Task to complete —
Repeat back the entries that follow, keeping every word as it is.

Data provided —
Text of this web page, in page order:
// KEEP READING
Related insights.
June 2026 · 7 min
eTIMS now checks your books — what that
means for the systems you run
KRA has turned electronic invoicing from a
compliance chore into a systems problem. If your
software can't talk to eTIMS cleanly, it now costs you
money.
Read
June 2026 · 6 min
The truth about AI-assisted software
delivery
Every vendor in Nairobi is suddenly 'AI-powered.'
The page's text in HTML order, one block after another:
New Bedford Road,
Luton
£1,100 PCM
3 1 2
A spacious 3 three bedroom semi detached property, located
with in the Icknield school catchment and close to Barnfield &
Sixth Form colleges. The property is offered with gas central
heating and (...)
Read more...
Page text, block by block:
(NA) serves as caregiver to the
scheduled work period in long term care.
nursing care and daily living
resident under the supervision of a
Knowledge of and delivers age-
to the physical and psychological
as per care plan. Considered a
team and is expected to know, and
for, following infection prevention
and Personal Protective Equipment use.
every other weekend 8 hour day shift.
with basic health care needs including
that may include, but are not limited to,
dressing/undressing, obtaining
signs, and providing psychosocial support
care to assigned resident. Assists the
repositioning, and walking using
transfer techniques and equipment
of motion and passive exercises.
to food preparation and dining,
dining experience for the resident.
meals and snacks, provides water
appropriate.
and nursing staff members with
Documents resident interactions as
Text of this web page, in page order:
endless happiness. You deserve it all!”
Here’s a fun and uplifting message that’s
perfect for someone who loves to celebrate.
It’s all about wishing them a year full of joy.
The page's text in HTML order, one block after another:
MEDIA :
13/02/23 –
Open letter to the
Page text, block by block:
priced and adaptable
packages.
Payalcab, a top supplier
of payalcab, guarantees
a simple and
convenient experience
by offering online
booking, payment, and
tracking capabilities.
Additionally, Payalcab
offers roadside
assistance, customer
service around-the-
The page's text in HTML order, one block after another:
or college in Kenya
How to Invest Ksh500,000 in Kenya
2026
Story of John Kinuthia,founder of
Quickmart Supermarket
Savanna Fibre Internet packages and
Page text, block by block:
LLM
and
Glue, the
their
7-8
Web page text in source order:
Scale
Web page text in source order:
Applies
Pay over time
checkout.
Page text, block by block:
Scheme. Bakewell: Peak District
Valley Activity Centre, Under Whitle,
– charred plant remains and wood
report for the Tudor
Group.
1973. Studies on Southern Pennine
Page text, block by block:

Written solution —
Text of this web page, in page order:
// KEEP READING
Related insights.
June 2026 · 7 min
eTIMS now checks your books — what that
means for the systems you run
KRA has turned electronic invoicing from a
compliance chore into a systems problem. If your
software can't talk to eTIMS cleanly, it now costs you
money.
Read
June 2026 · 6 min
The truth about AI-assisted software
delivery
Every vendor in Nairobi is suddenly 'AI-powered.'
The page's text in HTML order, one block after another:
New Bedford Road,
Luton
£1,100 PCM
3 1 2
A spacious 3 three bedroom semi detached property, located
with in the Icknield school catchment and close to Barnfield &
Sixth Form colleges. The property is offered with gas central
heating and (...)
Read more...
Page text, block by block:
(NA) serves as caregiver to the
scheduled work period in long term care.
nursing care and daily living
resident under the supervision of a
Knowledge of and delivers age-
to the physical and psychological
as per care plan. Considered a
team and is expected to know, and
for, following infection prevention
and Personal Protective Equipment use.
every other weekend 8 hour day shift.
with basic health care needs including
that may include, but are not limited to,
dressing/undressing, obtaining
signs, and providing psychosocial support
care to assigned resident. Assists the
repositioning, and walking using
transfer techniques and equipment
of motion and passive exercises.
to food preparation and dining,
dining experience for the resident.
meals and snacks, provides water
appropriate.
and nursing staff members with
Documents resident interactions as
Text of this web page, in page order:
endless happiness. You deserve it all!”
Here’s a fun and uplifting message that’s
perfect for someone who loves to celebrate.
It’s all about wishing them a year full of joy.
The page's text in HTML order, one block after another:
MEDIA :
13/02/23 –
Open letter to the
Page text, block by block:
priced and adaptable
packages.
Payalcab, a top supplier
of payalcab, guarantees
a simple and
convenient experience
by offering online
booking, payment, and
tracking capabilities.
Additionally, Payalcab
offers roadside
assistance, customer
service around-the-
The page's text in HTML order, one block after another:
or college in Kenya
How to Invest Ksh500,000 in Kenya
2026
Story of John Kinuthia,founder of
Quickmart Supermarket
Savanna Fibre Internet packages and
Page text, block by block:
LLM
and
Glue, the
their
7-8
Web page text in source order:
Scale
Web page text in source order:
Applies
Pay over time
checkout.
Page text, block by block:
Scheme. Bakewell: Peak District
Valley Activity Centre, Under Whitle,
– charred plant remains and wood
report for the Tudor
Group.
1973. Studies on Southern Pennine
Page text, block by block:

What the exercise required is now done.